Wissenschaft ist eben allumfassend und man kann nicht mit graphischen Kurven ein stimmiges Abbild der Realität erzeugen. Das passt schon zum Thema.
Gestern bekam ich noch einen Anruf von DI Teufel aus dem RAUCHTAL. Er meinte, dass der WALGAU keinen Grundwassersee ausbilden würde, sondern dass ein stetiger Grundwasserstrom von ca. 5000 l/sec das Tal im Untergrund durchfliesse. In der Realität ist der WALGAU aber keinesfalls das RAUCHTAL, auch wenn die gemanagte Werbewirtschaft solches gerne hätte.

Meine Frage an den geflügelten Getränkeabfüller
Sehr geehrter Herr Rauch, Hallo Jürgen - Grundwasser ist ein öffentliches Gut. Wir sprechen in aller Regel von einem Grundwassersee und Entnahmen an einer Stelle, wirken sich auf die gesamte Region aus. Wieviel Grundwasser (reines Wasser) wird oder wurde ins Ausland (etwa Frankreich) geliefert? DI FH SIA Harald Denifle

Danke für Ihre Frage! Zuerst – die Behauptung, dass Wasser aus Nüziders irgendwohin transportiert wird, ist falsch. Das Wasser aus den Brunnen bei Rauch wird nur für die Produktion in Nüziders sowie für die Wasserversorgung der Menschen in Nüziders und Ludesch verwendet.
Das Wasser wird aus einem Grundwasserstrom entnommen, in dem rund 5.000l/sec durch den Walgau fließen. Seitdem Rauch am Standort seine Produktion betreibt, ist dieser Grundwasserstrom stabil, wie die laufenden Messungen zeigen.

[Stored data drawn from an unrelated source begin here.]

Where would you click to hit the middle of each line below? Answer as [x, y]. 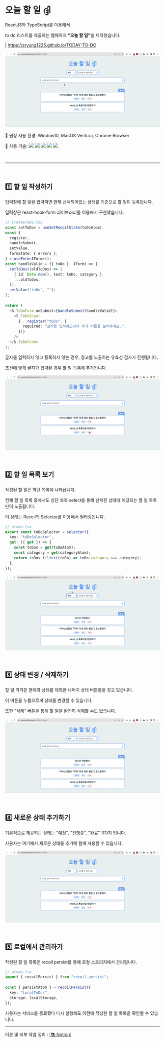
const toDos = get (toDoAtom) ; [45, 548]
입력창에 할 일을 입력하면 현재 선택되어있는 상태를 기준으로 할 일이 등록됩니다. [79, 202]
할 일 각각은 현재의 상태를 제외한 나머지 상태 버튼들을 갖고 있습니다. [69, 690]
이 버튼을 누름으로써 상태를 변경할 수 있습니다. [49, 700]
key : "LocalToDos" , [29, 993]
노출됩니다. [25, 506]
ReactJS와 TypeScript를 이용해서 [38, 25]
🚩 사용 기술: [16, 146]
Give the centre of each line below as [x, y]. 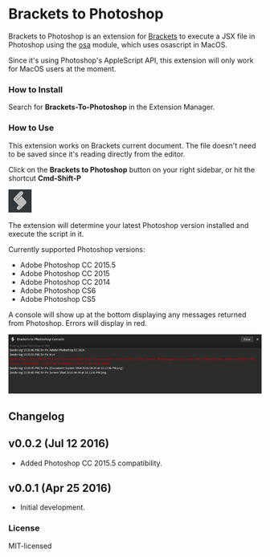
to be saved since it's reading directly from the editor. [97, 154]
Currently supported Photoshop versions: [77, 249]
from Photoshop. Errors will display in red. [78, 323]
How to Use [31, 128]
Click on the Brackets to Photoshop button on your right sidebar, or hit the [132, 169]
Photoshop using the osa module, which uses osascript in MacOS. [118, 44]
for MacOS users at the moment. [62, 68]
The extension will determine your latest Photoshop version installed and [129, 225]
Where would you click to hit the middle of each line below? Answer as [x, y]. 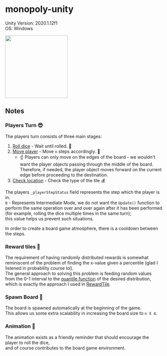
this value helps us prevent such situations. [49, 218]
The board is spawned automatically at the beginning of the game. [73, 308]
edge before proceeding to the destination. [64, 175]
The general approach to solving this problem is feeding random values [79, 273]
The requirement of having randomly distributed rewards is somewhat [77, 257]
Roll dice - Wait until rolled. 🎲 [42, 146]
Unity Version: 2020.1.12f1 [31, 23]
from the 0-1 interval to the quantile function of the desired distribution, [78, 278]
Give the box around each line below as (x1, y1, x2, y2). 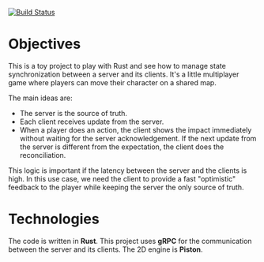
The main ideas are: (8, 93, 73, 103)
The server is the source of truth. (19, 108, 128, 118)
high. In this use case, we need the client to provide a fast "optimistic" (8, 174, 236, 183)
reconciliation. (19, 150, 66, 159)
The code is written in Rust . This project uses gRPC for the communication (8, 236, 252, 245)
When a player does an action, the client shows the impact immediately (19, 125, 252, 134)
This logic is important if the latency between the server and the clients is (8, 166, 247, 175)
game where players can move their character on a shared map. (8, 77, 217, 87)
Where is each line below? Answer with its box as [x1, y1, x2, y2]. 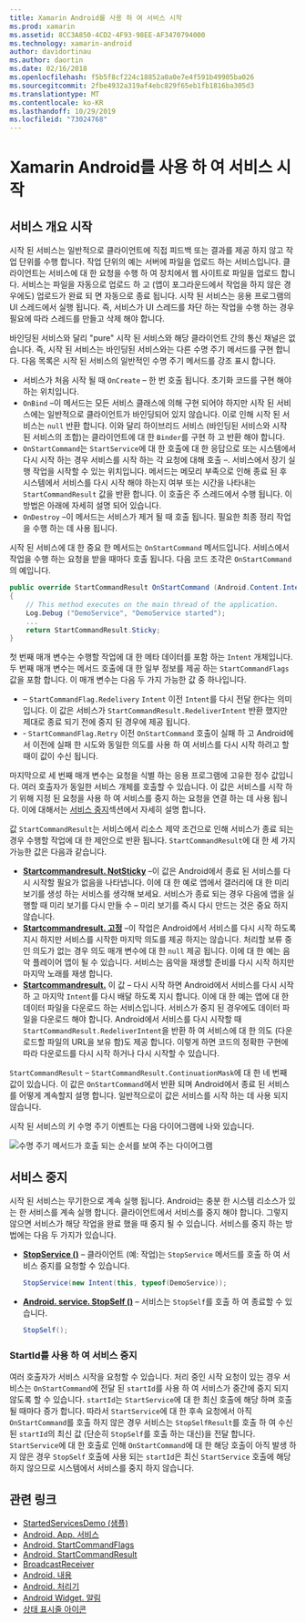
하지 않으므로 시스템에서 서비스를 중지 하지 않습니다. [9, 1463, 194, 1474]
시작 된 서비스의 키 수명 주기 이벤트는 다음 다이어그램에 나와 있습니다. [9, 1121, 255, 1132]
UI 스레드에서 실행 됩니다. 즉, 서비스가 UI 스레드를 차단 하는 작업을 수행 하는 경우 [9, 302, 294, 313]
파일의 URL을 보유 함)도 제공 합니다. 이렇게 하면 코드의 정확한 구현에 [46, 1036, 289, 1048]
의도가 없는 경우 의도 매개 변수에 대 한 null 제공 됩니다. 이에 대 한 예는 [32, 945, 281, 957]
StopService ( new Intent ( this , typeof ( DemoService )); [22, 1279, 228, 1288]
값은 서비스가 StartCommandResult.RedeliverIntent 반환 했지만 [58, 705, 289, 716]
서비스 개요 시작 [9, 219, 93, 234]
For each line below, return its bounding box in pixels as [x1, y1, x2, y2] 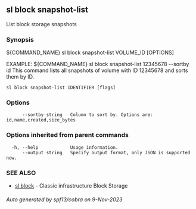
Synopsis [6, 35, 34, 43]
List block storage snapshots [6, 20, 77, 27]
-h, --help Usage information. [11, 144, 119, 151]
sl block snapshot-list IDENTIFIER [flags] [6, 85, 116, 91]
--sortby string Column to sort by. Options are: [21, 112, 153, 118]
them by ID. [6, 73, 35, 80]
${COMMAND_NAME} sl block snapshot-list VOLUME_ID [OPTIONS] [6, 49, 175, 56]
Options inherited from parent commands [6, 131, 129, 139]
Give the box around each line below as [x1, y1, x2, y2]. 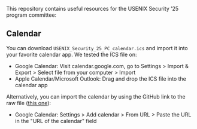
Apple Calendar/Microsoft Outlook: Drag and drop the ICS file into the [14, 75, 187, 82]
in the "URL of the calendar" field [14, 117, 97, 124]
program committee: [6, 11, 57, 19]
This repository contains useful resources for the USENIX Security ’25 [6, 5, 178, 12]
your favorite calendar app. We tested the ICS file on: [6, 51, 137, 58]
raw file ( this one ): [6, 99, 51, 106]
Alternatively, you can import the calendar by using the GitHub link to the [6, 93, 186, 100]
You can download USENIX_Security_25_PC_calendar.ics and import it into [6, 44, 189, 51]
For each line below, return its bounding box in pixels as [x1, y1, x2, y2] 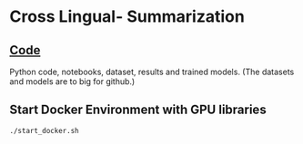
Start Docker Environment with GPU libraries [9, 102, 267, 118]
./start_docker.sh [9, 126, 79, 135]
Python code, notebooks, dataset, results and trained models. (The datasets [9, 66, 295, 77]
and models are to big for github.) [9, 76, 136, 87]
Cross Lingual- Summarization [9, 6, 246, 27]
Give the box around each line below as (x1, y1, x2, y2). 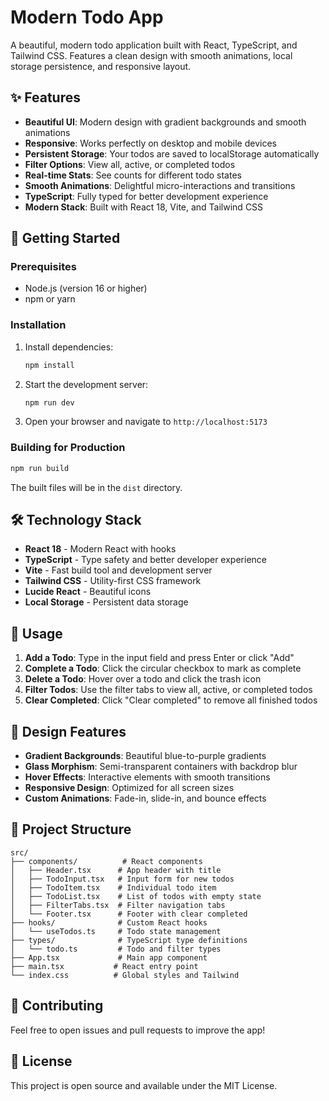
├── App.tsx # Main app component (10, 952, 208, 963)
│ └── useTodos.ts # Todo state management (10, 926, 222, 936)
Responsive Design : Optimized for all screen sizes (24, 782, 235, 794)
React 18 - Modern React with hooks (24, 543, 177, 555)
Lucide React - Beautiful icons (24, 586, 152, 598)
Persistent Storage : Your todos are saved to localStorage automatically (24, 147, 320, 160)
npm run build (10, 463, 70, 473)
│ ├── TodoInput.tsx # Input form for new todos (10, 874, 235, 884)
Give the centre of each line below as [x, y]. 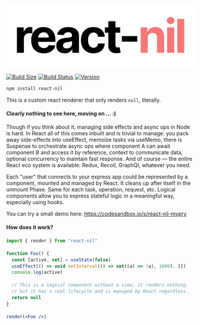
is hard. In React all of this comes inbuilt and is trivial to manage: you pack [98, 133]
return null [27, 297]
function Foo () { [28, 253]
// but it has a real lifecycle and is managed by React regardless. [100, 291]
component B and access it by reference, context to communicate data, [95, 152]
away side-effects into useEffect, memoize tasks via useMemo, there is [94, 139]
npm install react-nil [34, 89]
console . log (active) [37, 272]
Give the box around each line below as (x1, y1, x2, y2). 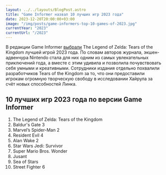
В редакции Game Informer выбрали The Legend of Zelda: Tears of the (5, 44, 153, 50)
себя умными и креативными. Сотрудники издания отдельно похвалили (5, 65, 160, 71)
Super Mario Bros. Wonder (12, 148, 68, 154)
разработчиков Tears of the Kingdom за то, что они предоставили (5, 71, 145, 76)
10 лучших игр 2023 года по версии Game (5, 95, 142, 104)
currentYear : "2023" (5, 26, 49, 31)
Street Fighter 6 (12, 164, 45, 170)
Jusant (12, 153, 27, 159)
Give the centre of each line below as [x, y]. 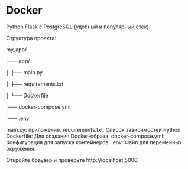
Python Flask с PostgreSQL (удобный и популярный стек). [78, 27]
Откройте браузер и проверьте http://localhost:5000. [72, 160]
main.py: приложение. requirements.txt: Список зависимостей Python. [94, 129]
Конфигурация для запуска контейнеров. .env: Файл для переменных [94, 142]
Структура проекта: [31, 38]
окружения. [21, 148]
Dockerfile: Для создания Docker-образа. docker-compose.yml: [85, 136]
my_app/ [17, 49]
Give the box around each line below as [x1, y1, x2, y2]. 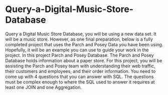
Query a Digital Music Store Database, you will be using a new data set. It [5, 31, 156, 37]
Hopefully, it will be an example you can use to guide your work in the [5, 47, 149, 53]
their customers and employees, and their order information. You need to [5, 68, 156, 74]
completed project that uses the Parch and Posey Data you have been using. [5, 41, 163, 47]
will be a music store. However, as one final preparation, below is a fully [5, 36, 153, 42]
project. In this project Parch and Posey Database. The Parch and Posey [5, 52, 154, 58]
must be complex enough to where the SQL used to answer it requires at [5, 79, 155, 85]
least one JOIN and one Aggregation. [5, 84, 82, 90]
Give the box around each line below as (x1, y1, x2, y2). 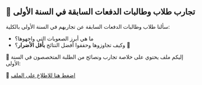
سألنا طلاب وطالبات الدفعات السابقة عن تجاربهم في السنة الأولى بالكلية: (6, 23, 170, 30)
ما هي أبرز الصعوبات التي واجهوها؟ (14, 35, 94, 42)
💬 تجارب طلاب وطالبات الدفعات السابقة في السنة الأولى (6, 7, 196, 17)
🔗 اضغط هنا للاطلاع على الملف (6, 72, 76, 79)
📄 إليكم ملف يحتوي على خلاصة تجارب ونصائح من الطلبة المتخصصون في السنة (6, 53, 184, 61)
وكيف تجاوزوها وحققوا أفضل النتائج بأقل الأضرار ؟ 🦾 (14, 41, 131, 48)
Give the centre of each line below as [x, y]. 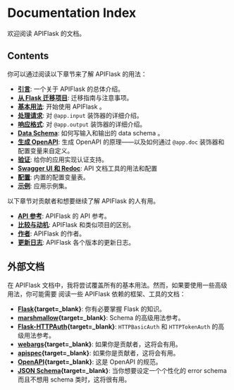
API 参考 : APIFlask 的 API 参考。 [64, 216]
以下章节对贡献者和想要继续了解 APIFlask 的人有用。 [84, 201]
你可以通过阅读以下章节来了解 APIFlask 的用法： [77, 74]
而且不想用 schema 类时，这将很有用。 [74, 379]
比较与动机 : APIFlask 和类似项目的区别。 [76, 224]
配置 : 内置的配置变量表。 [53, 177]
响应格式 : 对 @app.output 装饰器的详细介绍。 [82, 124]
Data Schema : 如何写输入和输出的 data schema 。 [91, 133]
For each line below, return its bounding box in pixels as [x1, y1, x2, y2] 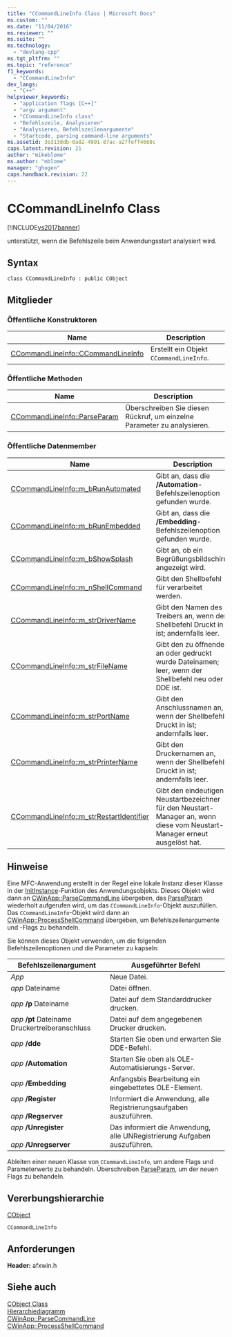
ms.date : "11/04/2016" [7, 23, 72, 30]
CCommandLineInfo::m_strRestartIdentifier [10, 811, 150, 821]
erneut [186, 829, 209, 838]
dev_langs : [7, 81, 39, 88]
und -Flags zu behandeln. [7, 923, 81, 932]
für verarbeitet [155, 582, 203, 592]
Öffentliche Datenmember [7, 441, 97, 451]
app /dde [10, 1039, 41, 1049]
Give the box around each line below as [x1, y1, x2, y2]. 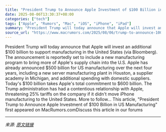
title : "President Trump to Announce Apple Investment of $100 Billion [5, 7, 156, 12]
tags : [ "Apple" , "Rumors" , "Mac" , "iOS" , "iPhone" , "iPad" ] [5, 21, 132, 26]
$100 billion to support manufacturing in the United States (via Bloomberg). [5, 49, 158, 55]
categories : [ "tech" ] [5, 16, 50, 21]
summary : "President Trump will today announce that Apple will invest [5, 26, 156, 31]
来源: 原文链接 [5, 122, 34, 128]
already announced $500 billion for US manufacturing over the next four [5, 65, 152, 71]
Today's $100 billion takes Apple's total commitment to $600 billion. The [5, 81, 152, 87]
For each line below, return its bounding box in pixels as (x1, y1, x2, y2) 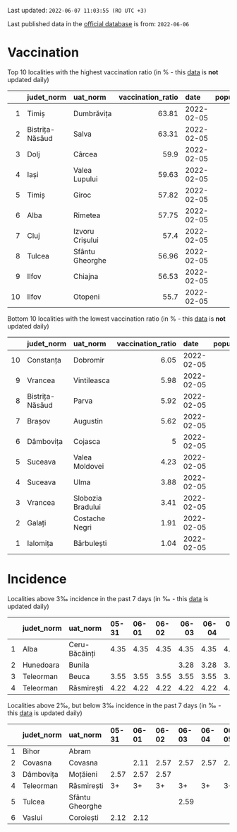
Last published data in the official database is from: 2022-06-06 (7, 20, 190, 28)
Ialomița (27, 538, 54, 548)
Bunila (68, 660, 90, 670)
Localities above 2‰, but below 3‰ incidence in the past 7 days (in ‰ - (7, 701, 221, 710)
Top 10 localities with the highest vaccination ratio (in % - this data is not (7, 67, 219, 76)
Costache (73, 513, 106, 523)
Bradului (73, 502, 101, 512)
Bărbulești (73, 538, 107, 548)

@Harald Denifle: Bitte die Schriftfarbe rot nicht verwenden. Sie sollte Kommentaren der Moderatoren vorbehalten bleiben.


Sehr geehrter DI Teufel
Die Realität liegt oft irgendwo dazwischen – Grundwassersee oder Grundwasserstrom? Ich habe mich noch mit einem Geologen (Dipl. sc. nat. ETH) über die Grundwassersituation im Bereich WALGAU unterhalten. Durch den Talabschluss in der Felsenau – Schlucht ist sicherlich eher von einem Grundwassersee auszugehen. Wie in Flusssystemen normal, unterliegen auch natürliche Grundwasserströmungen gewissen Schwankungen in der Strömungsmenge. Ein permanenter Abfluss von 5000 l/sec ist eher nicht möglich und im Bereich Felsenau ist auch nicht bekannt, dass diese Menge aus dem Grundwasserkörper abfliesst. Eine permanente Grundwasserströmung von 5000 l/sec ist somit klar falsch.

Liebe Moderatoren

Der WALGAU ist Teil (ein Flügel?) der SWASTKIA und ebenso, wie das GAU nach dem WAL leicht negativ besetzt. Aber das ist kein Problem, denn in Märchen kommen manchmal eben auch Teufel und Engel vor. Der Talausgang wird durch eine schmale Felsenschlucht gebildet, dort wo auch einige der Rosteisen in diversen Brücken eingebaut wurden. Als wandelnder Augenturm konnte ich auch gut einsehen, dass die geplante weitere Abfüllanlage etwa durch Verunreinigungen von Betrieben auch Flussaufwärts reichlich kontaminiert wird. Und da ja doch eher ein Grundwassersee, führen auch die eigenen Reinigungsaktivitäten, mit chemischer Sicherheit zu Abfüllungen die sicherlich geeignet sind, um vorzeitig Flügel zu generieren.




Bild: Denifle

Diese vier Platten sind schon tausende Jahre in Verwahrung der Hopi und daher zeitlich schon interessant.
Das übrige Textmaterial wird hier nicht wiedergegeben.